Held on the 28th of July 1973 at a speedway in the reaches of western upstate New York the Watkins Glen festival was attended by an estimated 600,000 people, dwarfing Woodstock in terms of numbers.  For a long time the Guinness Book of World Records listed it as the largest audience of this type and it may still qualify as the largest single gathering in U.S. history. The average age was put at between 17 – 24 years old, which meant that one out of every three people of that age group in the region stretching from Greater Boston to New York were in that single small town listening to music.

The music that they listened to was the stuff of legend.  Unlike some of the other festivals named above – there were only three bands at Watkins Glen.  Those were The Allman Brothers Band, The Band and The Grateful Dead (see, I told you we’d get there).  Each of those groups is in the RRHOF and, in 1973, each was arguably at the height of their powers. 

The concert was scheduled to be held on a single day but the fans started arriving the day before and the bands needed to do a soundcheck.  The Allmans and The Band did a few numbers, to the delight of the assembled crowd.  The Grateful Dead then took the stage for their “soundcheck”, which proceeded to go on, in much the tradition of this entry, for nearly two hours over two sets, including one extended, wholly improvisational jam.  It is not an exaggeration to say that, of all the Grateful Dead concerts, the one bootleg recording that may have been most sought after was not a concert at all, but this soundcheck.

The next day the Dead opened the concert proper with the version of “Bertha” that can be heard in the attached link. The concert itself disappointed no one – with historic sets by each band (The Band followed The Dead and then The Allman Brothers closed the show).  After the Allman’s set an impromptu encore took place with members from all three bands on stage for an extended jam – probably one of the greatest collections of rock talent on one stage ever. The event is described in this Wikipedia entry:  https://en.wikipedia.org/wiki/Summer_Jam_at_Watkins_Glen

The festival was indeed historic – but like all such events it had to come to an end, and that meant that approximately the entire population of Detroit hopped in their cars to return home.  The result was a traffic jam of historic proportions.  The route directly back to New York was jammed solid, so a number of cars, vans and pickup trucks full of fans headed east towards the Berkshires (where many of the concertgoers had, in all probability, vacationed with their families).  They did this thinking to take a route around the worst of the traffic and then head due south towards New York along Route 7 (which goes right through Sheffield) or along other back roads.  That sounds like a good option, until 35,000 cars get the same bright idea.

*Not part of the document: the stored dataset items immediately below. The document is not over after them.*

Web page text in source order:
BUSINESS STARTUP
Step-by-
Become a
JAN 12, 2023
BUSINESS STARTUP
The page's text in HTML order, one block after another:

So it was that on a weekend in July of 1973 I was witness to thousands of hippies slowly parading past my grandmother’s house.  I was on summer vacation and spent much of that time in “the country” (which was a bit misleading since we had just moved to a town that was even smaller than Sheffield).  In addition to longer hair than the norm these kids in the stop-and-go caravan had a few common characteristics – they hadn’t slept much all weekend, they had little money, what they had they needed for gas – and they were hungry. 

My grandmother had shifted houses just a bit since my grandfather’s passing, but she was still on Sheffield’s Main Street, and she still lived up to the standard posted in front of the old house:

So, she started making, and my aunts and a nine-year old me started bringing, sandwiches to the hungry fans of the Grateful Dead.  Bologna, peanut butter, cucumber, tomato and cheese, ham, tuna fish – whatever would go between two pieces of bread.  When the bread and fillings ran out someone went to the local store and got more.  There was no shortage of takers and I think we lived up to the hobos’ version of Michelin stars that day. 

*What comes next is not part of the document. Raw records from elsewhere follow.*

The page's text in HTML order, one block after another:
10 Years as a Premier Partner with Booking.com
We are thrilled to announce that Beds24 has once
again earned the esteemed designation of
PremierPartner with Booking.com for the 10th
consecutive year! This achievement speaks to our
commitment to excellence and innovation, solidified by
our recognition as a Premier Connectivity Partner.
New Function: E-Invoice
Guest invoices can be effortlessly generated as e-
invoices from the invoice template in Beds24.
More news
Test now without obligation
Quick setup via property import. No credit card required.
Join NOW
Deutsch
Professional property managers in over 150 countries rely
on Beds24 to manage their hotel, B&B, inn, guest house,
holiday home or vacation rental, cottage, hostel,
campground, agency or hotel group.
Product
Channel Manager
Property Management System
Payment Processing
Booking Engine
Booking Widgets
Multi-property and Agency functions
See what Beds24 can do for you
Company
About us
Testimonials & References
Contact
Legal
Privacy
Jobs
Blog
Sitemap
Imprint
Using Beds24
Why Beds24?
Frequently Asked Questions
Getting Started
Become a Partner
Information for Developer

So, that was another Dead concert that I experienced without ever having actually seen the band. There is no other phenomenon quite like them in rock history – of course their music is of paramount importance, but “their music” is so hard to de-couple from the experience of listening to it, being around it, meeting other people who listened to it and re-hashing (that word was chosen for a distinct reason) what it means. 

What it means is letting it take you where it will, even if that means long discourses on New York City vacation destinations, depression era foods, World War II, concentration camps, hobos, income disparity, sandwiches and grandparents.

Just go with it.

(As a bonus here’s a link to a place that includes the full two days of Grateful Dead music at Watkins Glen in 1973, including their concluding jam with the Allmans and The Band.)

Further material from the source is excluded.